In conducting a pat down search of Melgosa, Officer Taylor felt what he believed were cassette tapes in Melgosa's rear pocket. The officer removed one of the tapes to verify that it was a tape. Officer Taylor testified at the suppression hearing that the presence of the tapes in Melgosa's pocket "led me to believe that this possibly could be our suspect" due to the report of a possible vehicular break-in. The officer placed Melgosa in the rear seat of the police vehicle as a safety precaution.

While Officer Taylor was questioning and frisking Melgosa, Officer Kruse arrived on the scene and parked behind Melgosa's automobile. Officer Kruse then positioned himself at the right rear of the automobile and observed Rivero, the passenger, place both of his hands on an object, which the officer could not then identify, and place it under the right front seat of the automobile. The officer ordered Rivero out of the automobile and put him in the rear seat of his police vehicle. Officer Kruse testified at the suppression hearing that he took this action because he believed that the object placed under the front seat could have been a weapon.

Officer Kruse informed Sergeant Robertson, who had also arrived on the scene, that he had seen the passenger place something under the right front seat of the automobile. Sergeant Robertson went up to the automobile and looked inside with his flashlight. After observing some loose wires protruding from under the seat on the passenger side, he entered the automobile and removed an AM-FM stereo unit from under the front passenger seat as well as several knobs which appeared to be from the stereo. Officer Taylor then joined Sergeant Robertson and removed a pair of wire cutters and similar tools, such as a pair of pliers,[1] from the floorboard directly behind the driver's seat and a metal plate for the stereo from the area under the front passenger seat.

Moments after the discovery of these items in Melgosa's automobile, another police officer reported to Officer Taylor that a Chevrolet pick-up truck on the car lot had been broken into. Taylor examined the Chevrolet pick-up and saw that the tape player had been removed from the dashboard of the pick-up and that a gearshift knob was missing.

*224 The officers placed Melgosa and Rivero under arrest and transported them in separate vehicles to the El Paso County jail. On the way to the jail, Melgosa was advised of his Miranda rights. Subsequent to the advisement and prior to arriving at the jail, Melgosa described to Officer Taylor the method he had used to enter the pick-up truck and admitted that he took the stereo from the truck. While Rivero was being processed at the jail, a gearshift knob was taken from his pocket.

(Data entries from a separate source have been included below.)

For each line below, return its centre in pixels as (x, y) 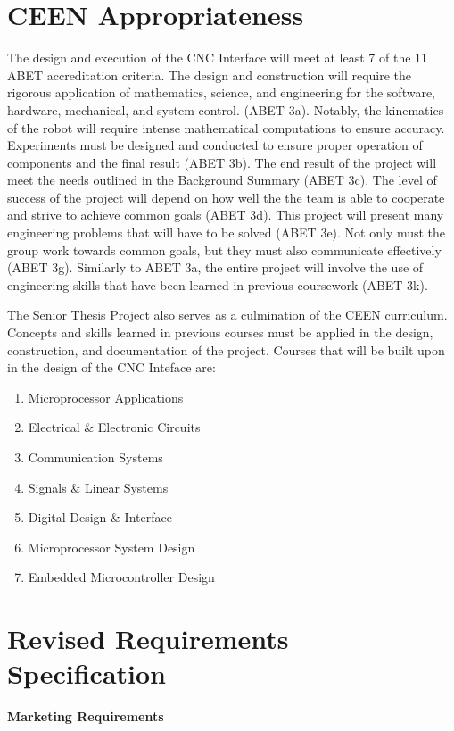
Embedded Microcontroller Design (121, 577)
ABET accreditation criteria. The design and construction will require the (210, 75)
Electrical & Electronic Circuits (114, 427)
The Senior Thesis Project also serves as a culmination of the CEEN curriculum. (227, 315)
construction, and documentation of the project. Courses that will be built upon (226, 349)
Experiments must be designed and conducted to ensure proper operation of (215, 145)
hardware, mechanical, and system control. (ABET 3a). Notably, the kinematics (226, 109)
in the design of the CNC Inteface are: (111, 367)
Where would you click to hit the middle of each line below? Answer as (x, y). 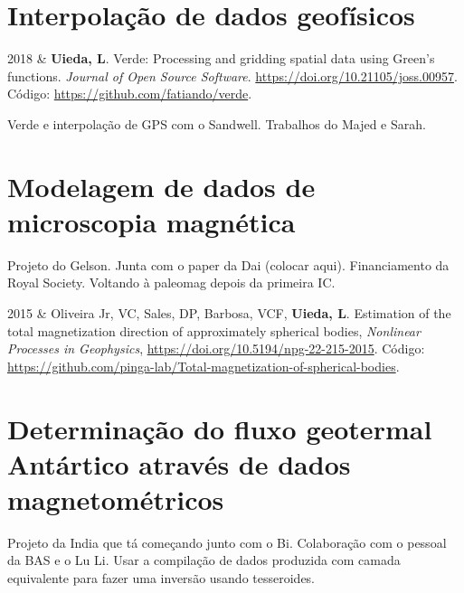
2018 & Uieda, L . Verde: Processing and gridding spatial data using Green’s (221, 58)
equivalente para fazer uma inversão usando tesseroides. (161, 578)
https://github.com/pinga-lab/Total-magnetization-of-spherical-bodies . (204, 366)
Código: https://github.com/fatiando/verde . (130, 94)
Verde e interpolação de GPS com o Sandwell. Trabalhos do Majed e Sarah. (217, 123)
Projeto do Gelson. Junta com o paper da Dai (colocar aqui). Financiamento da (228, 264)
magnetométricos (116, 499)
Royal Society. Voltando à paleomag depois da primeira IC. (171, 282)
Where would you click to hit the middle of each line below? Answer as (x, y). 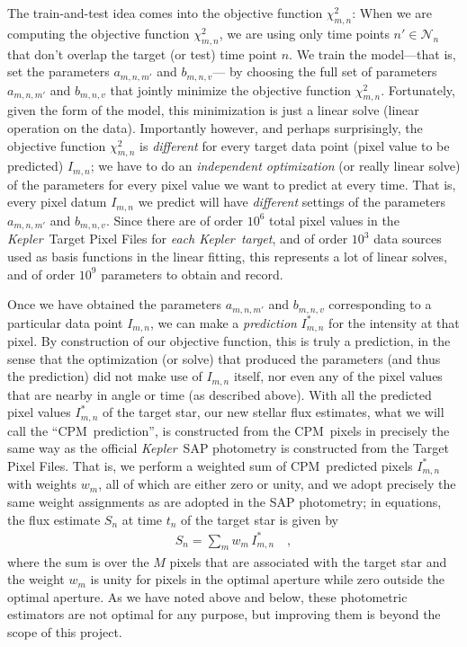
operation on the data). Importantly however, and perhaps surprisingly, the (215, 128)
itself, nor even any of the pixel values (338, 376)
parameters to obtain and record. (192, 274)
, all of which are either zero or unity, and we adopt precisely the (277, 484)
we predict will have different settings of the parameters (292, 202)
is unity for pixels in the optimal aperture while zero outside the (268, 579)
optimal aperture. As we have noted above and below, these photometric (207, 596)
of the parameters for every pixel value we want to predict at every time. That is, (232, 184)
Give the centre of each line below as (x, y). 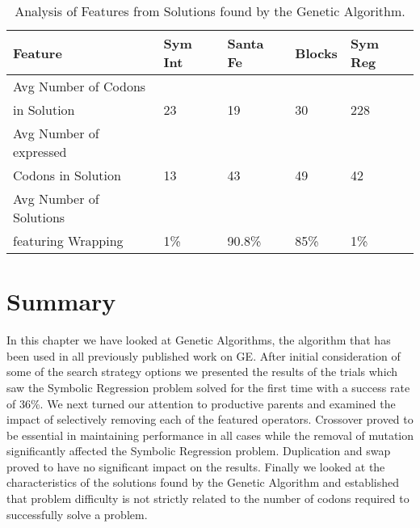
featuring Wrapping (68, 241)
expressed (40, 152)
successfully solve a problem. (77, 514)
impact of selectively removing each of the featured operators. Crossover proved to (210, 419)
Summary (61, 301)
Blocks (316, 53)
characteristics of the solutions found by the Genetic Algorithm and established (203, 482)
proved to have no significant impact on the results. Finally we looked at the (196, 466)
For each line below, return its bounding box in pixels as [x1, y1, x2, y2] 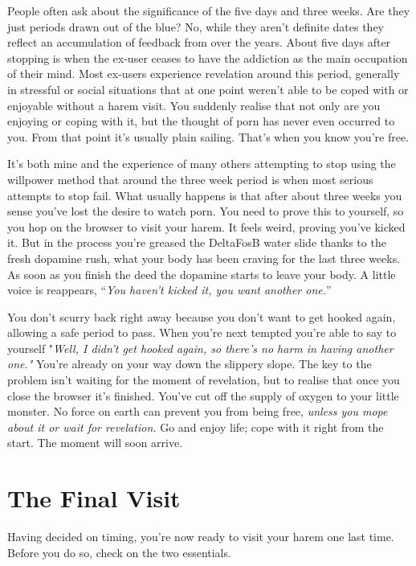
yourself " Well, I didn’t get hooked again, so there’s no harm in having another [7, 339, 394, 356]
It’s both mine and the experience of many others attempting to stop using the [7, 155, 396, 172]
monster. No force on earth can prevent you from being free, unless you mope [7, 403, 388, 420]
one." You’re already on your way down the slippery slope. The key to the [7, 355, 372, 372]
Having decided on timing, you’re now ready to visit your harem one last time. [7, 528, 394, 545]
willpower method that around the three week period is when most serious [7, 170, 373, 187]
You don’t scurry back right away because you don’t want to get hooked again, [7, 308, 396, 325]
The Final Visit [7, 482, 181, 515]
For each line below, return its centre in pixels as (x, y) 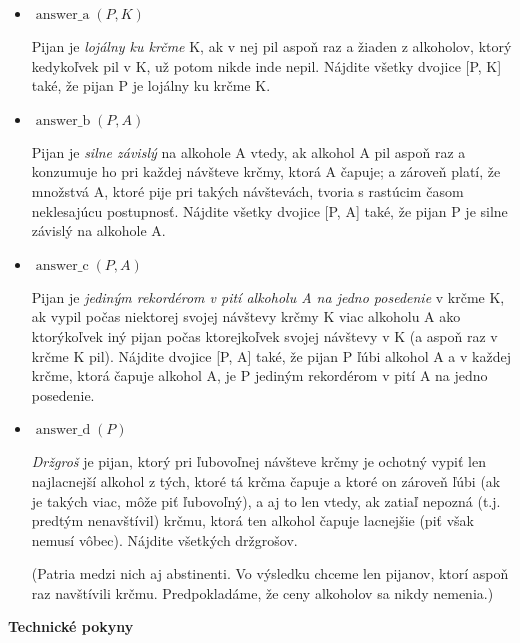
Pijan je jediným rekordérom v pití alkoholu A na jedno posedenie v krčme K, (268, 296)
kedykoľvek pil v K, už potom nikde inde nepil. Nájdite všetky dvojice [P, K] (266, 65)
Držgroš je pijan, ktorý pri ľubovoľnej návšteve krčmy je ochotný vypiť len (258, 461)
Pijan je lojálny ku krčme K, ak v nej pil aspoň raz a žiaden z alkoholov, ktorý (271, 46)
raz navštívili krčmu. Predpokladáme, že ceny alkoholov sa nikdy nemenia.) (262, 592)
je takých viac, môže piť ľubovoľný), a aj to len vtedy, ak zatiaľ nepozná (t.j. (266, 500)
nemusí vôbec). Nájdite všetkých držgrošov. (164, 539)
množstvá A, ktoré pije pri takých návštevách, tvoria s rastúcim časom (247, 190)
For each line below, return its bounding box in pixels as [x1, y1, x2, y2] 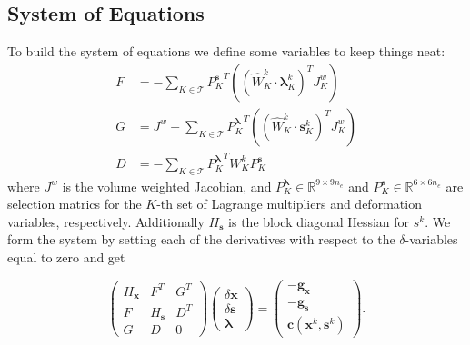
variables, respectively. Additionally [7, 212, 205, 231]
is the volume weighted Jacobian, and [62, 176, 272, 195]
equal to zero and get [7, 248, 125, 267]
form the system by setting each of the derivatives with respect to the [7, 230, 395, 249]
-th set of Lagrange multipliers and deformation [156, 194, 422, 213]
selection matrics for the [7, 194, 142, 213]
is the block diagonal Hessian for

In granting the defendants' motion to suppress, the district court ruled that the investigatory stop and temporary detention of the defendants were constitutionally justified. The court accordingly refused to suppress the statement made by Melgosa to Officer Taylor prior to the officer's placement of Melgosa in the police vehicle[2] and likewise refused to suppress the cassette tapes recovered from Melgosa during the initial frisk. The district court next ruled that Sergeant Robertson's conduct in looking under the passenger seat of the automobile constituted an illegal warrantless search unsupported by probable cause to believe that the occupants had committed a crime and, on that basis, suppressed the stereo unit and other objects found in Melgosa's automobile.[3] The court thus concluded that the arrest of the defendants was based on illegally seized evidence and suppressed Melgosa's postarrest confession and the gearshift knob taken from Rivero at the jail as the fruits of unconstitutionally seized evidence and the unconstitutional arrest of the defendants.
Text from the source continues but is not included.